### Exercise brief
With the pictures excluded, reproduce all of the data exactly.

(Material for this exercise Opens)

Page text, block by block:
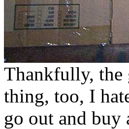
Thankfully, the
thing, too, I
go out and buy
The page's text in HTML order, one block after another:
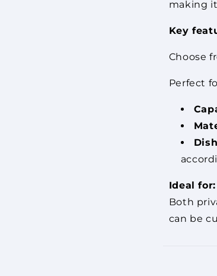
making
Key
Choose
Perfect
Ideal for:
Both
can be
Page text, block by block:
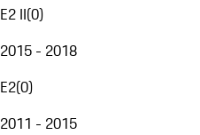
E2 II(0)
2015 - 2018
E2(0)
2011 - 2015
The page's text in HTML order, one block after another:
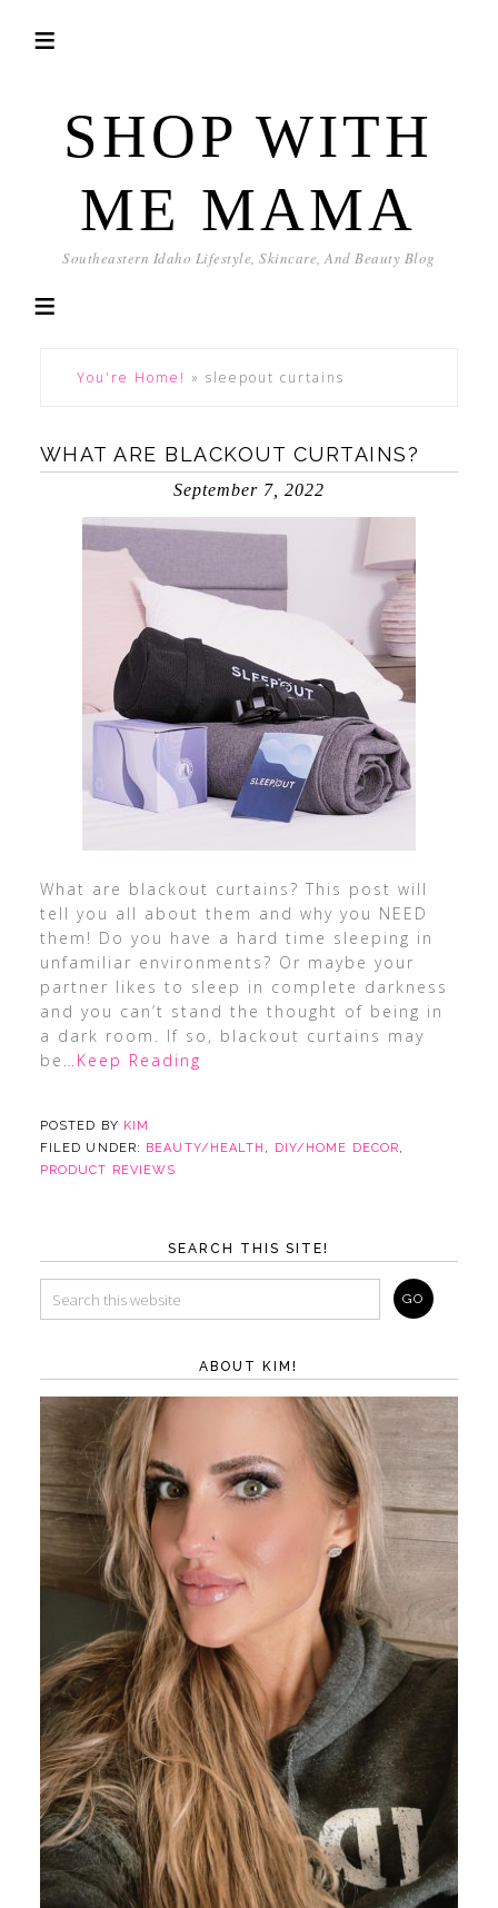
SHOP WITH
ME MAMA
Southeastern Idaho Lifestyle, Skincare, And Beauty Blog
You're Home! » sleepout curtains
WHAT ARE BLACKOUT CURTAINS?
September 7, 2022
What are blackout curtains? This post will
tell you all about them and why you NEED
them! Do you have a hard time sleeping in
unfamiliar environments? Or maybe your
partner likes to sleep in complete darkness
and you can’t stand the thought of being in
a dark room. If so, blackout curtains may
be …Keep Reading
POSTED BY KIM
FILED UNDER: BEAUTY/HEALTH , DIY/HOME DECOR,
PRODUCT REVIEWS
SEARCH THIS SITE!
ABOUT KIM!
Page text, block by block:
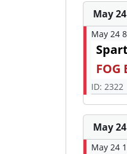
May
May 24
FOG
ID: 2322
May
May 24
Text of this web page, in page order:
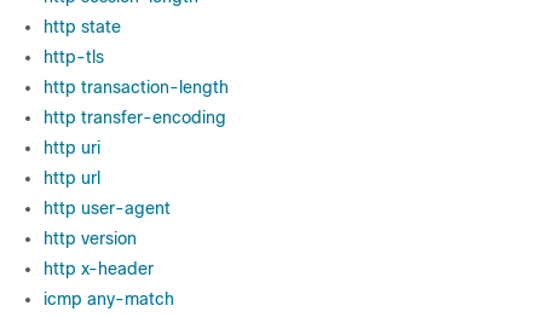
http state
http-tls
http transaction-length
http transfer-encoding
http uri
http url
http user-agent
http version
http x-header
icmp any-match
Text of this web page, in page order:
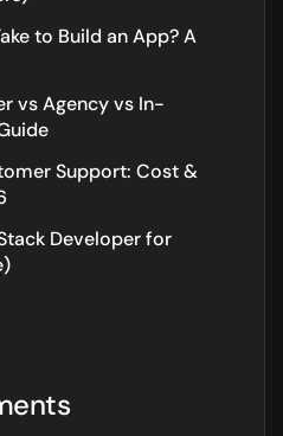
to Build an App? A
vs Agency vs In-
Support: Cost &
Developer for
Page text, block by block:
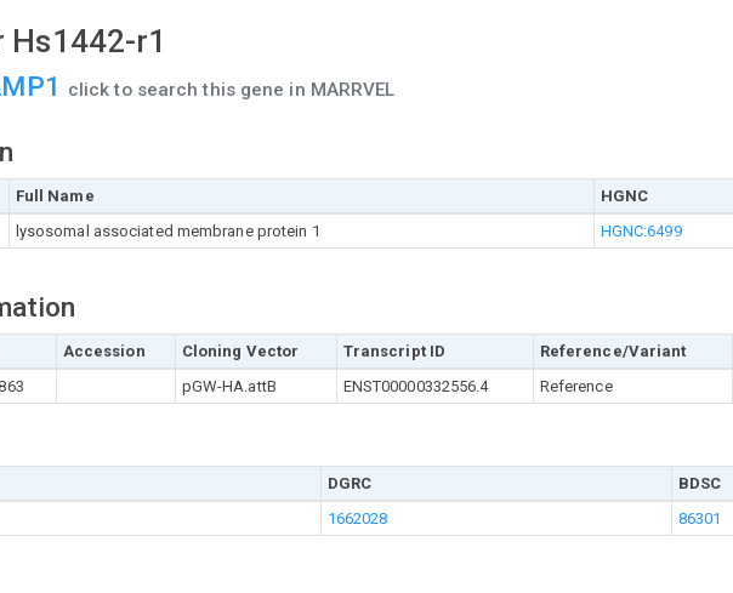
Hs1442-r1
click to search this gene in MARRVEL
Full Name HGNC
lysosomal associated membrane protein 1 HGNC:6499
Accession Cloning Vector Transcript ID Reference/Variant
pGW-HA.attB ENST00000332556.4 Reference
DGRC BDSC
1662028 86301
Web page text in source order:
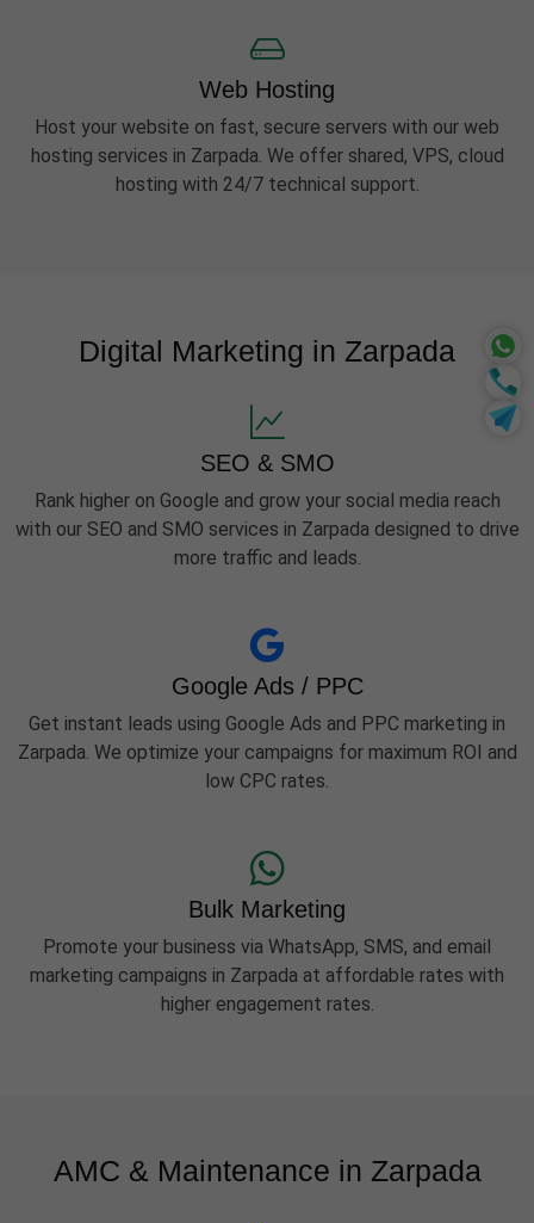
Web Hosting
Host your website on fast, secure servers with our web
hosting services in Zarpada. We offer shared, VPS, cloud
hosting with 24/7 technical support.
Digital Marketing in Zarpada
SEO & SMO
Rank higher on Google and grow your social media reach
with our SEO and SMO services in Zarpada designed to drive
more traffic and leads.
Google Ads / PPC
Get instant leads using Google Ads and PPC marketing in
Zarpada. We optimize your campaigns for maximum ROI and
low CPC rates.
Bulk Marketing
Promote your business via WhatsApp, SMS, and email
marketing campaigns in Zarpada at affordable rates with
higher engagement rates.
AMC & Maintenance in Zarpada
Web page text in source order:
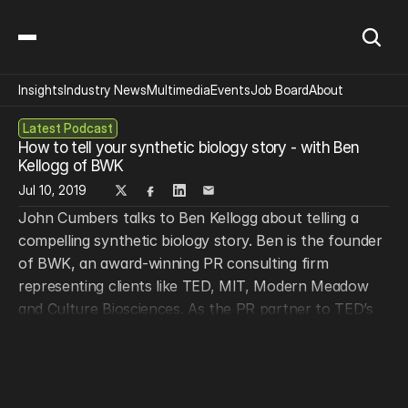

(Material for this exercise Closes)

### Solution
Page text, block by block:
Thankfully, the
thing, too, I
go out and buy
The page's text in HTML order, one block after another:
making
Key
Choose
Perfect
Ideal for:
Both
can be
Page text, block by block:
E2 II(0)
2015 - 2018
E2(0)
2011 - 2015
The page's text in HTML order, one block after another:
SHOP WITH
ME MAMA
Southeastern Idaho Lifestyle, Skincare, And Beauty Blog
You're Home! » sleepout curtains
WHAT ARE BLACKOUT CURTAINS?
September 7, 2022
What are blackout curtains? This post will
tell you all about them and why you NEED
them! Do you have a hard time sleeping in
unfamiliar environments? Or maybe your
partner likes to sleep in complete darkness
and you can’t stand the thought of being in
a dark room. If so, blackout curtains may
be …Keep Reading
POSTED BY KIM
FILED UNDER: BEAUTY/HEALTH , DIY/HOME DECOR,
PRODUCT REVIEWS
SEARCH THIS SITE!
ABOUT KIM!
Page text, block by block:
May
May 24
FOG
ID: 2322
May
May 24
Text of this web page, in page order:
http state
http-tls
http transaction-length
http transfer-encoding
http uri
http url
http user-agent
http version
http x-header
icmp any-match
Text of this web page, in page order:
to Build an App? A
vs Agency vs In-
Support: Cost &
Developer for
Page text, block by block:
Hs1442-r1
click to search this gene in MARRVEL
Full Name HGNC
lysosomal associated membrane protein 1 HGNC:6499
Accession Cloning Vector Transcript ID Reference/Variant
pGW-HA.attB ENST00000332556.4 Reference
DGRC BDSC
1662028 86301
Web page text in source order:
Web Hosting
Host your website on fast, secure servers with our web
hosting services in Zarpada. We offer shared, VPS, cloud
hosting with 24/7 technical support.
Digital Marketing in Zarpada
SEO & SMO
Rank higher on Google and grow your social media reach
with our SEO and SMO services in Zarpada designed to drive
more traffic and leads.
Google Ads / PPC
Get instant leads using Google Ads and PPC marketing in
Zarpada. We optimize your campaigns for maximum ROI and
low CPC rates.
Bulk Marketing
Promote your business via WhatsApp, SMS, and email
marketing campaigns in Zarpada at affordable rates with
higher engagement rates.
AMC & Maintenance in Zarpada
Web page text in source order:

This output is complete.